Re: Deleting spelll checker index

Posted by darniz <rn...@edmunds.com>.

Please bear with me on the limitted understanding.
i deleted all documents and i made a rebuild of my spell checker  using the
command
spellcheck=true&spellcheck.build=true&spellcheck.dictionary=default

After this i went to the schema browser and i saw that mySpellText still has
around 2000 values.
How can i make sure that i clean up that field.
We had the same issue with facets too, even though we delete all the
documents, and if we do a facet on make we still see facets but we can
filter out facets by saying facet.mincount>0.

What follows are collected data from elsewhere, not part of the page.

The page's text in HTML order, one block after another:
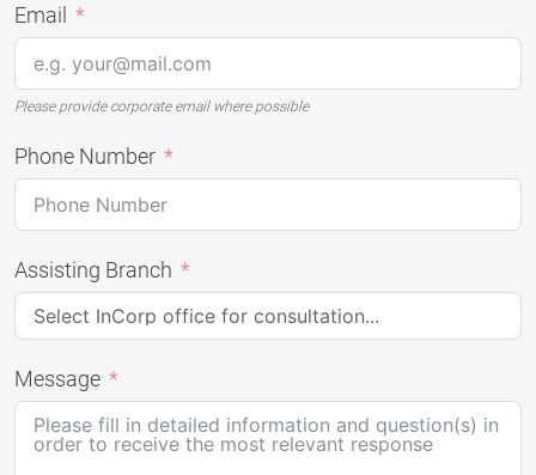
Email
Please provide corporate email where possible
Phone Number
Assisting Branch
Message
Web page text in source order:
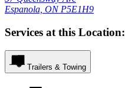
Espanola, ON P5E1H9
Services at this Location:
Trailers & Towing
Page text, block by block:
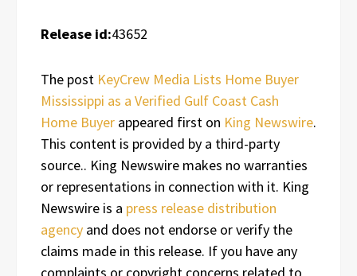
Release id:43652
The post KeyCrew Media Lists Home Buyer
Mississippi as a Verified Gulf Coast Cash
Home Buyer appeared first on King Newswire.
This content is provided by a third-party
source.. King Newswire makes no warranties
or representations in connection with it. King
Newswire is a press release distribution
agency and does not endorse or verify the
claims made in this release. If you have any
complaints or copyright concerns related to
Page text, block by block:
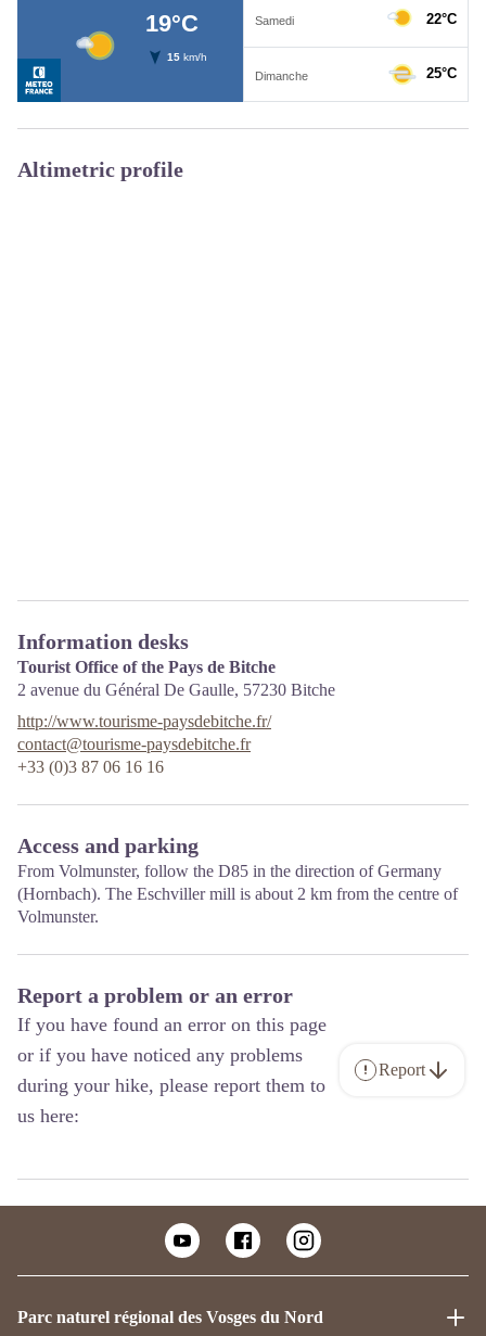
Altimetric profile
Information desks
Tourist Office of the Pays de Bitche
2 avenue du Général De Gaulle, 57230 Bitche
http://www.tourisme-paysdebitche.fr/
contact@tourisme-paysdebitche.fr
+33 (0)3 87 06 16 16
Access and parking
From Volmunster, follow the D85 in the direction of Germany
(Hornbach). The Eschviller mill is about 2 km from the centre of
Volmunster.
Report a problem or an error
If you have found an error on this page
or if you have noticed any problems
during your hike, please report them to
us here:
Report
Parc naturel régional des Vosges du Nord
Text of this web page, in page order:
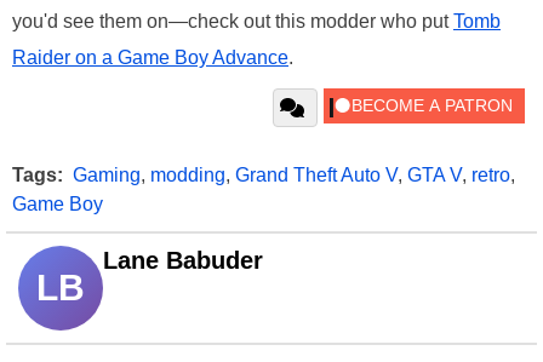
you'd see them on—check out this modder who putTomb
Raider on a Game Boy Advance.
Tags: Gaming, modding, Grand Theft Auto V, GTA V, retro,
Game Boy
LB
Lane Babuder
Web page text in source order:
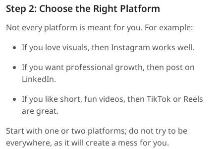
Step 2: Choose the Right Platform
Not every platform is meant for you. For example:
If you love visuals, then Instagram works well.
If you want professional growth, then post on
LinkedIn.
If you like short, fun videos, then TikTok or Reels
are great.
Start with one or two platforms; do not try to be
everywhere, as it will create a mess for you.
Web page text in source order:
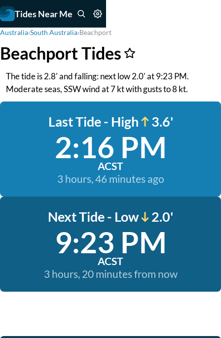
Tides Near Me
Australia›South Australia›Beachport
Beachport Tides
The tide is 2.8' and falling: next low 2.0' at 9:23 PM.
Moderate seas, SSW wind at 7 kt with gusts to 8 kt.
Last Tide - High 3.6'
2:16 PM
ACST
3 hours, 46 minutes ago
Next Tide - Low 2.0'
9:23 PM
ACST
3 hours, 20 minutes from now

Again coming back to my question how can i make mySpellText fields get rid
of all previous terms

Thanks a lot
darniz



hossman wrote:
> 
> : But still i cant stop thinking about this.
> : i deleted my entire index and now i have 0 documents.
> : 
> : Now if i make a query with accrd i still get a suggestion of accord even
> : though there are no document returned since i deleted my entire index. i
> : hope it also clear the spell check index field.
> 
> there are two Lucene indexes when you use spell checking.
> 
> there is the "main" index which is goverend by your schema.xml and is what 
> you add your own documents to, and what searches are run agains for the 
> result section of solr responses.  
> 
> There is also the "spell" index which has only two fields and in 
> which each "document" corrisponds to a "word" that might be returend as a 
> spelling suggestion, and the other fields contain various start/end/middle 
> ngrams that represent possible misspellings.
> 
> When you use the spellchecker component it builds the "spell" index 
> makinga document out of every word it finds in whatever field name you 
> configure it to use.
> 
> deleting your entire "main" index won't automaticly delete the "spell" 
> index (allthough you should be able rebuild the "spell" index using the 
> *empty* "main" index, that should work).
> 
> : i am copying both fields to a field called 
> : <copyField source="make" dest="mySpellText"/>
> : <copyField source="model" dest="mySpellText"/>
> 
> ..at this point your "main" index has a field named mySpellText, and for 
> ever document it contains a copy of make and model.
> 
> :         <lst name="spellchecker">
> :             <str name="name">default</str>
> :             <str name="field">mySpellText</str>
> :             <str name="buildOnOptimize">true</str>
> :             <str name="buildOnCommit">true</str>
> 
> ...so whenever you commit or optimize your "main" index it will take every 
> word from the mySpellText and use them all as individual documents in the 
> "spell" index.
> 
> In your previous email you said you changed hte copyField declaration, and 
> then triggered a commit -- that rebuilt your "spell" index, but the data 
> was still all there in the mySpellText field of the "main" index, so the 
> rebuilt "spell" index was exactly the same.
> 
> : i have buildOnOPtmize and buildOnCommit as true so when i index new
> document
> : i want my dictionary to be created but how can i make sure i remove the
> : preivious indexed terms. 
> 
> everytime the spellchecker component "builds" it will create a completley 
> new "spell" index .. but if the old data is still in the "main" index then 
> it will also be in the "spell" index.
> 
> The only reason i can think of why you'd be seeing words in your "spell" 
> index after deleting documents from your "main" index is that even if you 
> delete documents, the Terms are still there in the underlying index untill 
> the segments are merged ... so if you do an optimize that will force them 
> to be expunged --- but i honestly have no idea if that is what's causing 
> your problem, because quite frankly i really don't understand what your 
> problem is ... you have to provide specifics: reproducible steps anyone 
> can take using a clean install of solr to see the the behavior you are 
> seeing that seems incorrect.  (ie: modifications to the example schema, 
> and commands to execute against hte demo port to see the bug)
> 
> if you can provide details like that then it's possible to understand what 
> is going wrong for you -- which is a prereq to providing useful help.
> 
> 
> 
> -Hoss
> 
> 
> 

-- 
View this message in context: http://old.nabble.com/Deleting-spelll-checker-index-tp27376823p27629740.html
Sent from the Solr - User mailing list archive at Nabble.com.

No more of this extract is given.